On the General tab, you can set your password policy, date format, language, and more.

Password policy

If your site uses Phocas authentication (default), users and passwords are stored in the Phocas system and you can set a site-wide password policy that includes automatic expiry, length, character requirements, and so on.

The Phocas-managed password policy does not apply if you are another way to authenticate Phocas users:

LDAP (Lightweight Directory Access Protocol): This authentication method can be configured during installation. User passwords take on AD (active directory) protocols.
SSO (single sign-on): This authentication method uses a trusted third-party identity provider (IdP) to allow users to sign in to Phocas with the same credentials they use for other applications.

Set your required password policy...

Automatic expiry (days): The number of days a user’s password will remain valid before it expires, forcing the user to reset their password when they next attempt to sign in. An administrator can also reset passwords. Select the duration from the dropdown list.
Minimum length: The minimum length of a password. By default, this is 8 characters.
Minimum uppercase letters, numbers, and special characters: The minimum number of uppercase letters, numeric characters, and/or special characters that users must have in their passwords. By default, these are all 0.
Password cannot be username: This checkbox is selected by default, which means that users can’t include their username in their passwords. Clear this checkbox if you want to allow users to include their usernames in their passwords (not recommended).
Prevent users from changing password: Select this checkbox to prevent users from changing their own password. If checked, non-administrators will not be able to change their password.

Defaults

Administrator email address

Application URL

This is the web address where users connect to your site. When users are first added to Phocas, they receive this URL in an email.

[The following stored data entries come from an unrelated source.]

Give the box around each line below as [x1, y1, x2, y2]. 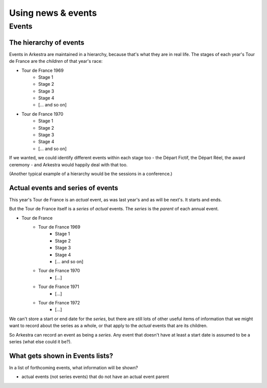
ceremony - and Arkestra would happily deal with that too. [9, 161, 128, 168]
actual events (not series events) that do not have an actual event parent [21, 374, 169, 380]
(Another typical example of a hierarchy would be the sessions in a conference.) [9, 171, 173, 177]
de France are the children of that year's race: [9, 58, 103, 64]
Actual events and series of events [9, 184, 119, 192]
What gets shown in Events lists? [9, 351, 113, 360]
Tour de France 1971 [38, 284, 79, 290]
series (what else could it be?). [9, 339, 72, 344]
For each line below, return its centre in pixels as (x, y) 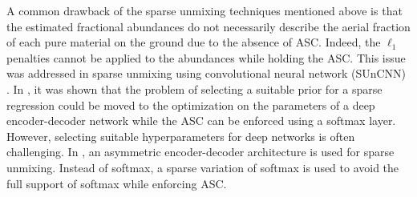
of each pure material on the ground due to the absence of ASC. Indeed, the (194, 42)
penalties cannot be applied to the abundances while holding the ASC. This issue (206, 57)
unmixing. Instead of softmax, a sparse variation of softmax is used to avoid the (203, 167)
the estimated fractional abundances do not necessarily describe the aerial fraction (208, 26)
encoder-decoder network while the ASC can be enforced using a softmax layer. (201, 121)
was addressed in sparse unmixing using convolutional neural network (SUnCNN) (206, 73)
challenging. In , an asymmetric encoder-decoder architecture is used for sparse (200, 152)
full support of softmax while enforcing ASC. (117, 183)
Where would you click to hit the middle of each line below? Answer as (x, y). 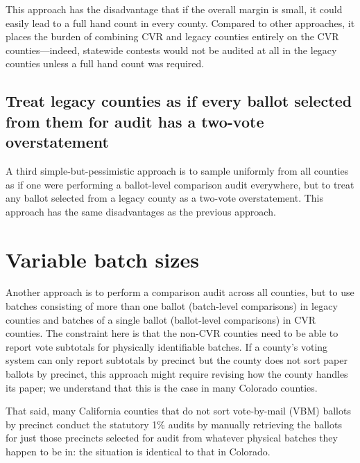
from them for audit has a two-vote (135, 121)
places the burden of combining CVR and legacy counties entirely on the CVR (172, 36)
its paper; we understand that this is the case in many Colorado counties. (162, 387)
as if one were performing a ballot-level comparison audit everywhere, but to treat (180, 184)
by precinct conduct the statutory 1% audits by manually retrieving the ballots (174, 424)
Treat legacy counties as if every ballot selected (179, 101)
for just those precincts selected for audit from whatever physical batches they (172, 438)
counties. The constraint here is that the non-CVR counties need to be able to (172, 333)
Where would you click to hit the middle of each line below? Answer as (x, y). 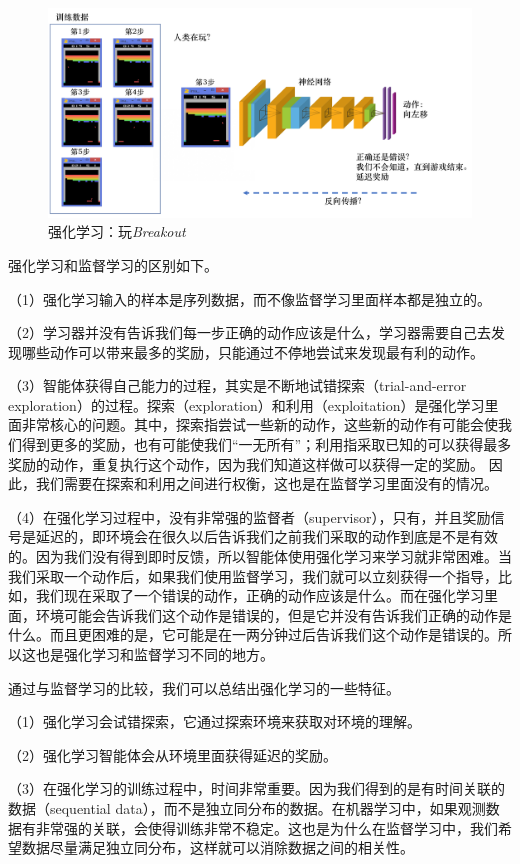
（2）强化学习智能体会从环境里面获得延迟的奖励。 (172, 754)
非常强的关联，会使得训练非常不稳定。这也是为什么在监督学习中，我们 (266, 827)
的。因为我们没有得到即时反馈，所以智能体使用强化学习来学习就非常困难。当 (260, 556)
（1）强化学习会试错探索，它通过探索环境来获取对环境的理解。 (214, 721)
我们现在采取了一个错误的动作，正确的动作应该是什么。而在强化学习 (259, 595)
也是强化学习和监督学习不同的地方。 (154, 654)
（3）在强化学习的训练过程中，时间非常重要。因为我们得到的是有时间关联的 (256, 788)
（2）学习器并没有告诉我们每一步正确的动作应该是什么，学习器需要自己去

In some older versions of Phocas, this setting might say External URL.

Default language

This is the language used by default throughout your site. If this setting is left blank, the user's location or their own language setting applies. The default language determines the default date format used throughout your site.

Default date format and language

The dates in Phocas are formatted according to the selected language or, if no language is selected, the location settings in each user's browser.

For example:

The English (United Kingdom) language uses dd/mm/yyyy formatting.
The English (United States) language uses mm/dd/yyyy formatting.

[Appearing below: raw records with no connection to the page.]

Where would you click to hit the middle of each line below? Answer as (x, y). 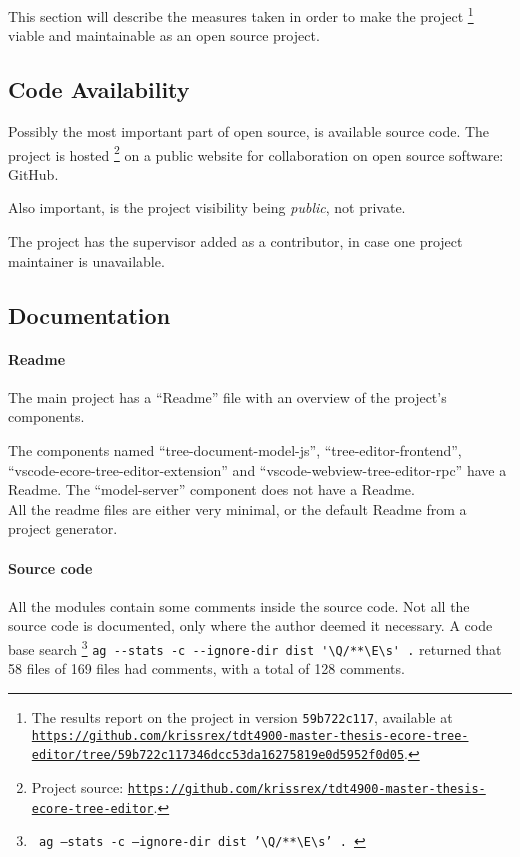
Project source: (77, 786)
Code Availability (99, 89)
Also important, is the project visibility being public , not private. (207, 207)
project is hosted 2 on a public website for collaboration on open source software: (256, 153)
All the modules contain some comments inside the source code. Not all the (239, 605)
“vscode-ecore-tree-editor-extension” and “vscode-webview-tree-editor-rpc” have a (257, 469)
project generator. (63, 528)
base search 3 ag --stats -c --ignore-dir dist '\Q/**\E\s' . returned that (255, 647)
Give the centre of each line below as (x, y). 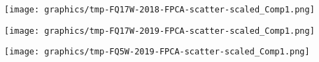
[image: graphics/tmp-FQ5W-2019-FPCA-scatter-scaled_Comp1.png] (157, 52)
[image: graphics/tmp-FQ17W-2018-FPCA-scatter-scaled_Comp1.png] (159, 10)
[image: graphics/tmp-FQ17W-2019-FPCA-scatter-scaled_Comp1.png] (159, 31)
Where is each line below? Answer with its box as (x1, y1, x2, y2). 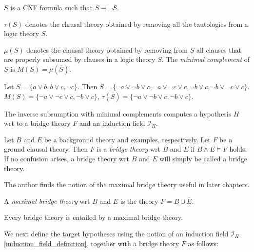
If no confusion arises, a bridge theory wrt (4, 153, 130, 163)
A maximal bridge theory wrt (4, 195, 90, 206)
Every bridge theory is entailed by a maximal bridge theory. (4, 212, 183, 222)
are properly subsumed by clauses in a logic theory (4, 54, 156, 64)
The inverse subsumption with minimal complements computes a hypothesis (4, 108, 232, 118)
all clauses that (196, 44, 241, 55)
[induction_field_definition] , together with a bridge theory (4, 238, 179, 248)
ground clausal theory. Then (4, 144, 88, 154)
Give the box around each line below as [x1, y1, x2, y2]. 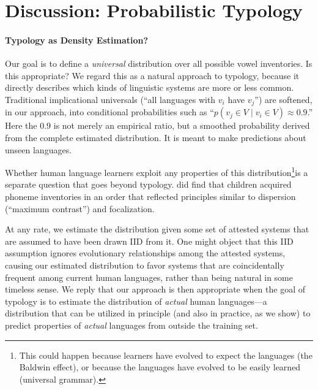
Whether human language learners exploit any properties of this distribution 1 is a [5, 164, 308, 178]
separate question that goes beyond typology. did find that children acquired [5, 178, 292, 191]
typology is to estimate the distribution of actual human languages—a [5, 294, 267, 307]
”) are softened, [254, 93, 312, 105]
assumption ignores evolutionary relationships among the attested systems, [5, 247, 286, 259]
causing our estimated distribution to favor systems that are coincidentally [5, 259, 284, 271]
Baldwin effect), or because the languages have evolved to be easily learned [19, 361, 301, 373]
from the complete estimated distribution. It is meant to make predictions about [5, 131, 306, 143]

It is strongly recommended that the language is set in Phocas rather than relying on the web browser.

Administrators can select a Default Language on the Configuration page. By default, this setting is blank.

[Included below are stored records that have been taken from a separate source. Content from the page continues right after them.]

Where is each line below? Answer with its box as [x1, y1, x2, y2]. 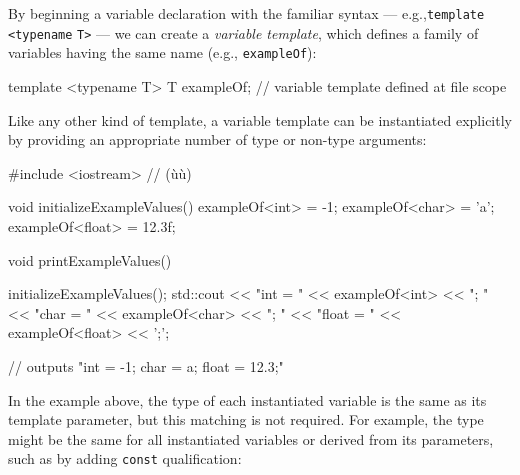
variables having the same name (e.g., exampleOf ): [8, 42, 317, 63]
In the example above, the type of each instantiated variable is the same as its [8, 389, 487, 410]
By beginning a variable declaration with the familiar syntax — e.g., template [8, 3, 485, 23]
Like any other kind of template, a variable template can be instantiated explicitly [8, 109, 512, 130]
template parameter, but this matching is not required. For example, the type [8, 409, 484, 430]
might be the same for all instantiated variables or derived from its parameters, [8, 428, 494, 449]
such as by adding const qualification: [8, 448, 242, 469]
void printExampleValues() [8, 249, 172, 270]
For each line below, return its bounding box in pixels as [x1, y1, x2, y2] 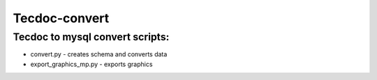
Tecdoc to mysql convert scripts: [13, 31, 170, 43]
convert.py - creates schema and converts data [30, 50, 168, 58]
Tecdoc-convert [13, 10, 110, 26]
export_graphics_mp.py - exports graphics [30, 60, 153, 68]
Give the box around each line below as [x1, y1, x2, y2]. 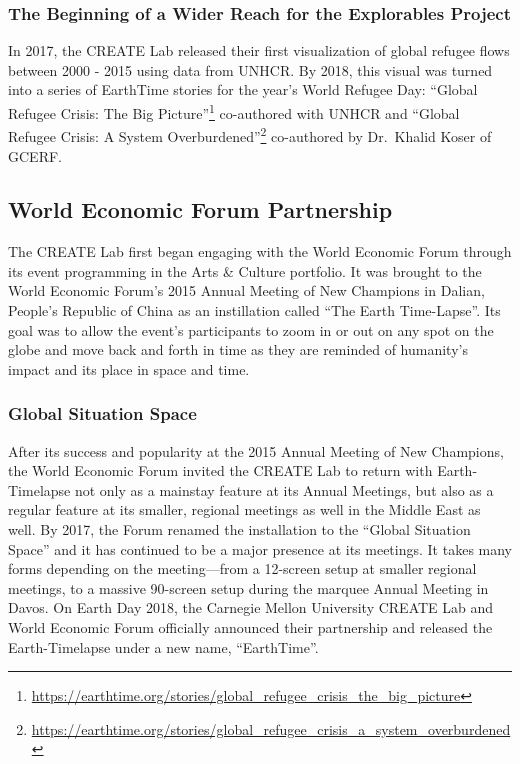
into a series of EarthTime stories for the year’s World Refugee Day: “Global [8, 79, 478, 100]
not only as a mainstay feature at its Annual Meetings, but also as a [74, 479, 494, 500]
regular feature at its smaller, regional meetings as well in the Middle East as [8, 499, 481, 520]
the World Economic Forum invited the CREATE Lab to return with [8, 460, 433, 481]
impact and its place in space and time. [8, 358, 250, 379]
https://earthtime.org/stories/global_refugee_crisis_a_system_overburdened [31, 718, 511, 739]
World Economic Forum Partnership [8, 194, 393, 225]
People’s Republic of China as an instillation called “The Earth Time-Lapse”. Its [8, 300, 501, 321]
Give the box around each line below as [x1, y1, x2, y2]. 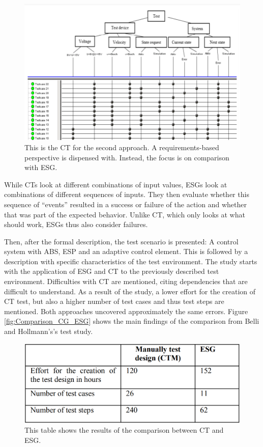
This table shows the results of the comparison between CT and [24, 425, 224, 435]
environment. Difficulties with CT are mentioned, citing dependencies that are [4, 276, 248, 287]
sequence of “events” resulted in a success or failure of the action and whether [4, 199, 247, 209]
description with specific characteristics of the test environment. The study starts [4, 256, 257, 266]
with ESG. [24, 162, 57, 173]
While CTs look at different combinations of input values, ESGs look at [4, 179, 227, 189]
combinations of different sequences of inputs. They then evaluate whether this [4, 189, 249, 200]
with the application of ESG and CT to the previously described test [4, 266, 219, 276]
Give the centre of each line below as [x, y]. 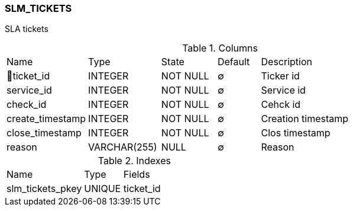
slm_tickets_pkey [44, 189]
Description [286, 62]
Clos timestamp [296, 133]
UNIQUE [103, 189]
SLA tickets [27, 29]
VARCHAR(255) [123, 147]
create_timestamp [46, 119]
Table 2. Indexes [134, 161]
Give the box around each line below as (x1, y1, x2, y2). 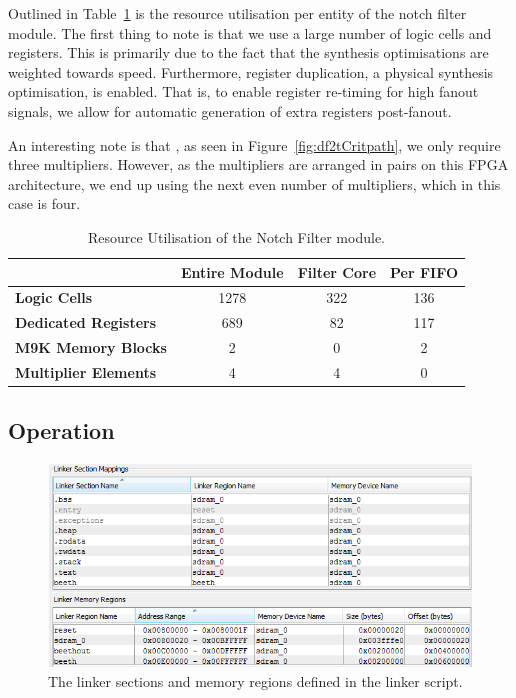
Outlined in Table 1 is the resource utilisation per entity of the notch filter (8, 3, 467, 23)
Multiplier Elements (15, 361, 157, 382)
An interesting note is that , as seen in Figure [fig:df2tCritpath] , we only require (8, 134, 501, 155)
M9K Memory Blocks (15, 337, 167, 358)
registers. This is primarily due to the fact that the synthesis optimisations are (8, 42, 489, 63)
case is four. (8, 193, 81, 214)
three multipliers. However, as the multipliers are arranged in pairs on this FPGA (8, 154, 509, 175)
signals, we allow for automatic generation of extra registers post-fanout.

If you select a default language here, it becomes the global default, which overrides any browser settings. However, individual users can still select a language through their account settings page.
If you do not select a language here, and the individual user does not select one, the system will use the browser location settings to determine the date format.
This setting is session-based. When it is changed, users who are currently signed in (including the administrator) are required to sign out and back in for the changes to take effect.

User language settings

Browser language settings

If a language is not set globally nor by an individual user, all dates will be formatted according to the location settings in each user's web browser. The setting options for Chrome and Internet Explorer are outlined below. Information about setting languages in other browsers can usually be found under the browser settings.

Chrome

In the browser, type chrome://settings/languages into the address field to view the browser language settings. The language at the top of the list is the one used for formatting. Use the Add button or drag and drop to reorder the list.

English uses the dd/mm/yyyy format
English (United States) uses mm/dd/yyyy.

Internet Explorer

In the browser, select Tools > Internet options. On the General tab > Appearance section, select Languages. The language at the top of the list determines the formatting. Use the Add or Move Up/Down buttons to select the preferred language.

Dashboards

The Text Widgets - Enable HTML Content (potentially unsafe) setting controls whether or not text widgets are allowed on your site. By default, the checkbox isn’t selected, which means that text widgets aren’t allowed. Selecting the checkbox will allow users to add potentially unsafe HTML content to a dashboard via a text widget, which might make your site vulnerable.

Marketing

You can add a marketing panel to the Phocas sign-in screen, in the form of a small linked image which redirects the user to another web page. This is sometimes used by Phocas to provide training information and notice of upcoming events to users.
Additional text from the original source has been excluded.